> **Problem details**:
Return all the data verbatim but without images.
[Material for this exercise — start]
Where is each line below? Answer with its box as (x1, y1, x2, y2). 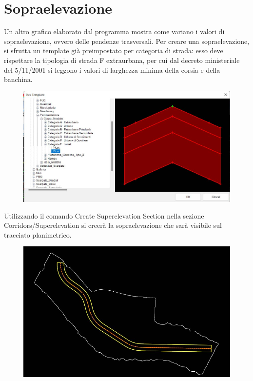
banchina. (4, 74, 33, 84)
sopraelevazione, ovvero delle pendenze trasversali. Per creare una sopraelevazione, (4, 36, 250, 46)
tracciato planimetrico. (4, 229, 72, 240)
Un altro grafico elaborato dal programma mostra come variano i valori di (4, 26, 225, 37)
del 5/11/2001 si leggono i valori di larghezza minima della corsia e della (4, 64, 220, 75)
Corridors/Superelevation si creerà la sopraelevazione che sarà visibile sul (4, 220, 222, 230)
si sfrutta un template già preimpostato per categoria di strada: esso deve (4, 45, 223, 56)
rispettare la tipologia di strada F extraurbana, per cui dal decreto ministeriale (4, 55, 240, 65)
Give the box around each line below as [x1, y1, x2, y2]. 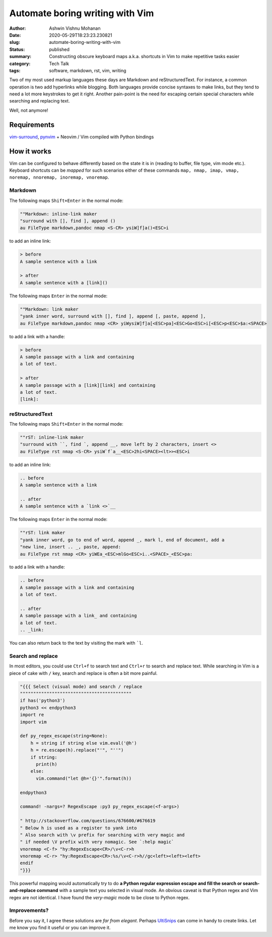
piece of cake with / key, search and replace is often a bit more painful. [9, 670, 158, 676]
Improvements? [9, 907, 49, 914]
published [49, 46, 70, 53]
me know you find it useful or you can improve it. [9, 924, 111, 931]
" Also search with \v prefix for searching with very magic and [20, 832, 185, 838]
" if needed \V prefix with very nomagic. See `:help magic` [20, 839, 174, 845]
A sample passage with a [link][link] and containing [20, 382, 156, 388]
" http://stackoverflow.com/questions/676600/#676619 [20, 818, 156, 824]
[Material for this exercise — finish]
> **Response for this exercise**:
Where is each line below? Answer with its box as (x1, y1, x2, y2). 
banchina. (4, 74, 33, 84)
sopraelevazione, ovvero delle pendenze trasversali. Per creare una sopraelevazione, (4, 36, 250, 46)
tracciato planimetrico. (4, 229, 72, 240)
Un altro grafico elaborato dal programma mostra come variano i valori di (4, 26, 225, 37)
del 5/11/2001 si leggono i valori di larghezza minima della corsia e della (4, 64, 220, 75)
Corridors/Superelevation si creerà la sopraelevazione che sarà visibile sul (4, 220, 222, 230)
si sfrutta un template già preimpostato per categoria di strada: esso deve (4, 45, 223, 56)
rispettare la tipologia di strada F extraurbana, per cui dal decreto ministeriale (4, 55, 240, 65)
Give the box around each line below as [x1, y1, x2, y2]. 
piece of cake with / key, search and replace is often a bit more painful. [9, 670, 158, 676]
Improvements? [9, 907, 49, 914]
published [49, 46, 70, 53]
me know you find it useful or you can improve it. [9, 924, 111, 931]
" Also search with \v prefix for searching with very magic and [20, 832, 185, 838]
" if needed \V prefix with very nomagic. See `:help magic` [20, 839, 174, 845]
A sample passage with a [link][link] and containing [20, 382, 156, 388]
" http://stackoverflow.com/questions/676600/#676619 [20, 818, 156, 824]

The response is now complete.